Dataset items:
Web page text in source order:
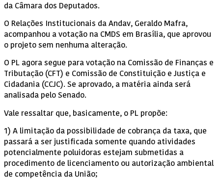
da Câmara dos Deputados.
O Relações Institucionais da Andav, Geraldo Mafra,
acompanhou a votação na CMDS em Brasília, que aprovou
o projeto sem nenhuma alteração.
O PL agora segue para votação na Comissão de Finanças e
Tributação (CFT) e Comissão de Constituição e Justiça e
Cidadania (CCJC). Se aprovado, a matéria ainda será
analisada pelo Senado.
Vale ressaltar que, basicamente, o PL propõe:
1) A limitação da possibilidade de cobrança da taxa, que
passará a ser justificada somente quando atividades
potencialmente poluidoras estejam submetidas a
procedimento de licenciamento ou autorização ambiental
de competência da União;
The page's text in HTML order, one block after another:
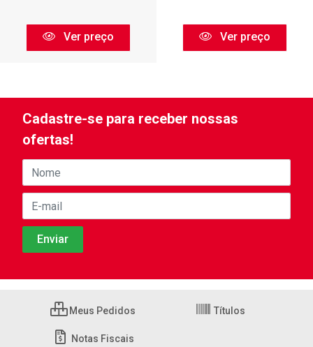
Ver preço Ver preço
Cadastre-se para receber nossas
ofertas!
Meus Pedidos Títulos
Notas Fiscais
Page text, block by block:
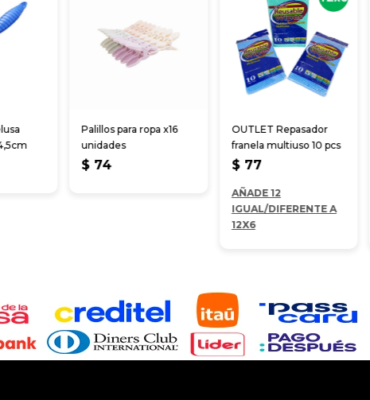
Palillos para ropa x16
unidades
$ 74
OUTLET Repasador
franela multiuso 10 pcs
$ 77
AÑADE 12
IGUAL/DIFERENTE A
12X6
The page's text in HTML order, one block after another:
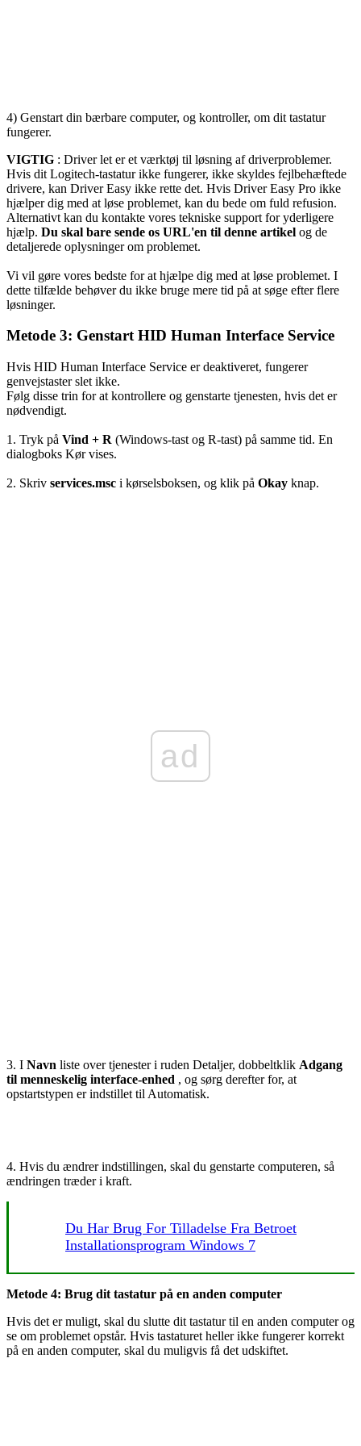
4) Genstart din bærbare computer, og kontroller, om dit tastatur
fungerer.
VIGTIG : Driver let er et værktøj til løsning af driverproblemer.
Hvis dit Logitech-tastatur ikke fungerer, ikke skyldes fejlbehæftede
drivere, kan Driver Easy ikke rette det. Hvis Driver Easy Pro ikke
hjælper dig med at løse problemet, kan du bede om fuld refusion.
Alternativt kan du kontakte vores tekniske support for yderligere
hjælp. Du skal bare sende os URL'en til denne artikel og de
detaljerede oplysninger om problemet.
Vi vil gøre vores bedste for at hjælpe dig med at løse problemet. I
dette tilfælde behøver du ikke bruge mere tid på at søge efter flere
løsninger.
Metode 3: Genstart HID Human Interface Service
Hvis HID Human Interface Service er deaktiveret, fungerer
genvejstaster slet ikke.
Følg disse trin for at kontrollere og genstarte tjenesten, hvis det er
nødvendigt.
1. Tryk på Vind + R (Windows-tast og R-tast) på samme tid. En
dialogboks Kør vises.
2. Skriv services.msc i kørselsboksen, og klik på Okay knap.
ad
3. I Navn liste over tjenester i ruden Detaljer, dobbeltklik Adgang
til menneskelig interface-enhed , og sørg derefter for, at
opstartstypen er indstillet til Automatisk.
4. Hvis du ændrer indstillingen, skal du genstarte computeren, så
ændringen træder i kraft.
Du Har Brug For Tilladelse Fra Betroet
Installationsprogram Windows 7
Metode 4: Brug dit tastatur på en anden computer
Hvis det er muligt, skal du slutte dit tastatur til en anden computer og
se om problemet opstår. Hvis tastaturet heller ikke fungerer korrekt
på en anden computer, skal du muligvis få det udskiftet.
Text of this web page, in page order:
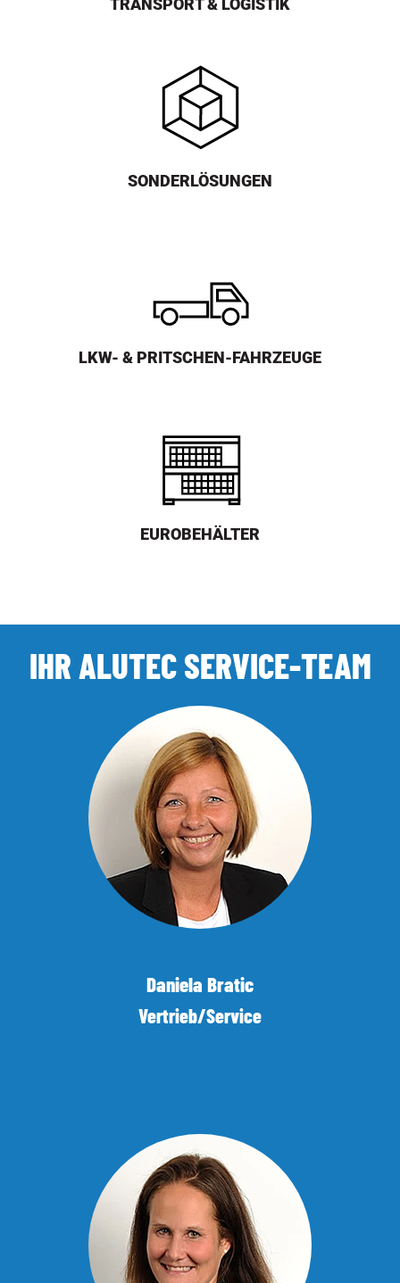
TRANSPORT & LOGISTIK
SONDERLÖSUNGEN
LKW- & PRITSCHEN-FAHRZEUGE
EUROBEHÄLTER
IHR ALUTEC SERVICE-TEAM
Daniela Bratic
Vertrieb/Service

▸ Exercise instructions: From the entries above, copy each line that holds "order".

▸ Worked solution:
Web page text in source order:
The page's text in HTML order, one block after another:
The page's text in HTML order, one block after another:
Text of this web page, in page order:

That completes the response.